6. Accommodate day-to-day distance
The most important part of the device cycle to make distance-compatible is day-to-day use. If a device requires constant attention to run or must have each successive run set up manually, its user must remain on site throughout its use period. This reduces the ability of a laboratory to maintain distance with other lab users. Cloud-enabled platforms support experiment design, real-time monitoring, analyzing data and sharing data from afar, taking these tasks out of the lab. Just as importantly, automating data collection using autosamplers and high-throughput devices means that a large number of runs can be set up in advance and then monitored from afar, handled by the automation instrument and with data processed from the safety of a researcher’s home or office.

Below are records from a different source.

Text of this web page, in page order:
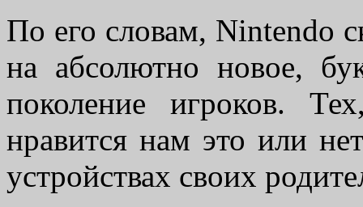
По его словам, Nintendo
на абсолютно новое,
поколение игроков.
нравится нам это или
устройствах своих
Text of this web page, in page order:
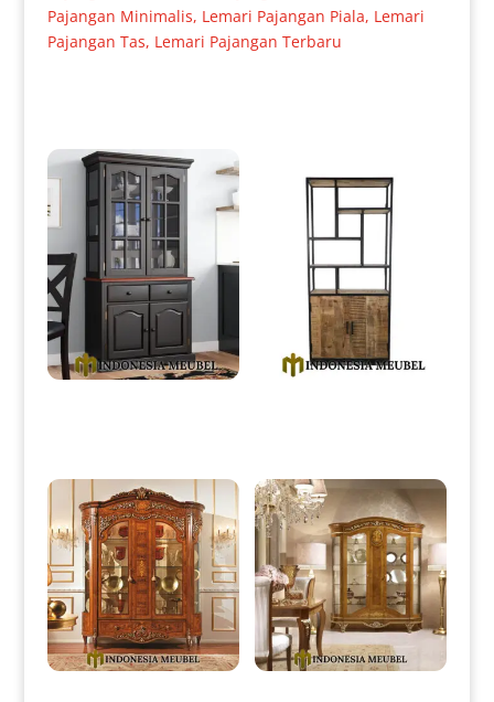
Pajangan Minimalis, Lemari Pajangan Piala, Lemari
Pajangan Tas, Lemari Pajangan Terbaru
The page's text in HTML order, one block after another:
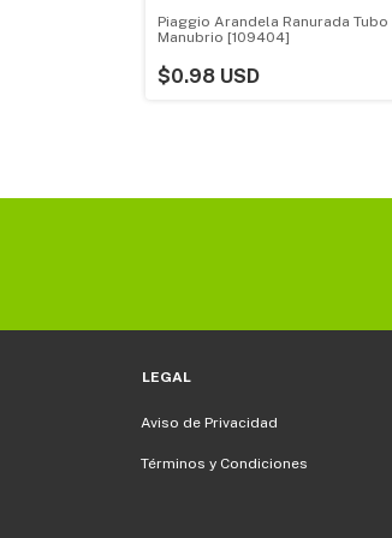
Piaggio Arandela Ranurada Tubo
Manubrio [109404]
$0.98 USD
LEGAL
Aviso de Privacidad
Términos y Condiciones
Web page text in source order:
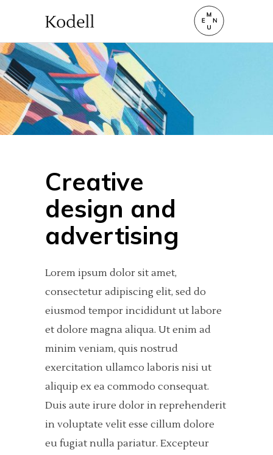
Creative
design and
advertising
Lorem ipsum dolor sit amet,
consectetur adipiscing elit, sed do
eiusmod tempor incididunt ut labore
et dolore magna aliqua. Ut enim ad
minim veniam, quis nostrud
exercitation ullamco laboris nisi ut
aliquip ex ea commodo consequat.
Duis aute irure dolor in reprehenderit
in voluptate velit esse cillum dolore
eu fugiat nulla pariatur. Excepteur
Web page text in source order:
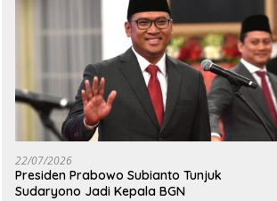
22/07/2026
Presiden Prabowo Subianto Tunjuk
Sudaryono Jadi Kepala BGN
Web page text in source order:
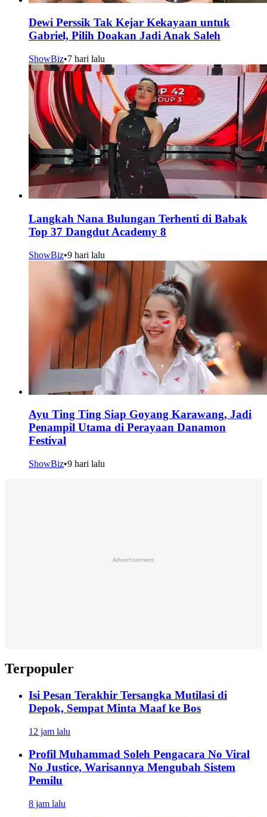
Dewi Perssik Tak Kejar Kekayaan untuk
Gabriel, Pilih Doakan Jadi Anak Saleh
ShowBiz•7 hari lalu
Langkah Nana Bulungan Terhenti di Babak
Top 37 Dangdut Academy 8
ShowBiz•9 hari lalu
Ayu Ting Ting Siap Goyang Karawang, Jadi
Penampil Utama di Perayaan Danamon
Festival
ShowBiz•9 hari lalu
Advertisement
Terpopuler
Isi Pesan Terakhir Tersangka Mutilasi di
Depok, Sempat Minta Maaf ke Bos
12 jam lalu
Profil Muhammad Soleh Pengacara No Viral
No Justice, Warisannya Mengubah Sistem
Pemilu
8 jam lalu
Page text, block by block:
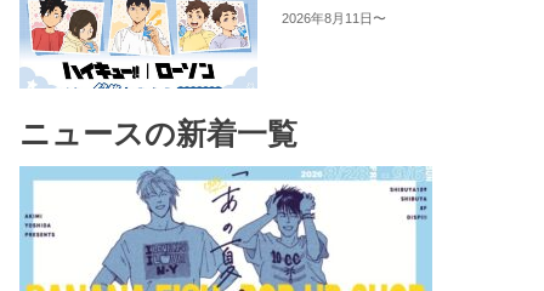
2026年8月11日〜
ニュースの新着一覧
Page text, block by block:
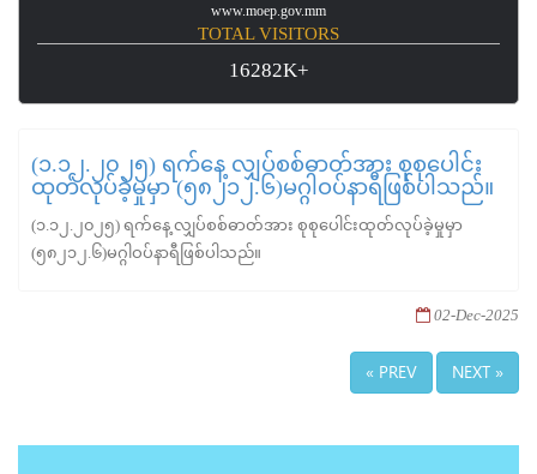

The Thermo Scientific™ OrbitorTM RS2 Microplate Mover provides a way for even small, single-plate devices to process up to 40 plates in succession without a human on hand to switch plates in and out, and it has options for various throughput levels. This allows a researcher to set up dozens of plates in advance and then remain offsite for a day or more at a time, reducing the need to have personnel in the lab and allowing more research to continue even while distance is maintained. With an included barcode reader, data collected using an Orbitor mover can be connected to its associated project, measurement standards or labels easily, allowing multiple users to keep their plates in the same queue. With the QuantStudio 6 and 7 Pro systems, remote scheduling further reduces the need for personnel near the device itself. QuantStudio 1, 3, 5, 6, and 7 Pro devices can all be monitored remotely using Thermo Fisher Connect.
7. Get help from afar
Thermo Fisher Scientific is more prepared than ever to help users who need assistance in the age of social distancing. Digital tools like our AR remote support tool and Smart Help button were being used before lab social distancing, but have now become more powerful than ever as they enable laboratory personnel to connect with assistance from afar and get back to work as quickly and smoothly as their malfunctions allow. And for the times when an on-site visit in necessary, you can still count on our manufacturer-certified field service engineers to help however they can as they follow all local and customer travel guidelines.
It is difficult to be a scientist when safety requires that laboratories not be as busy as they used to be, but with the right tools and assistance, even a small lab with little room for social distancing can remain a bustling hive of activity and continue generating new knowledge.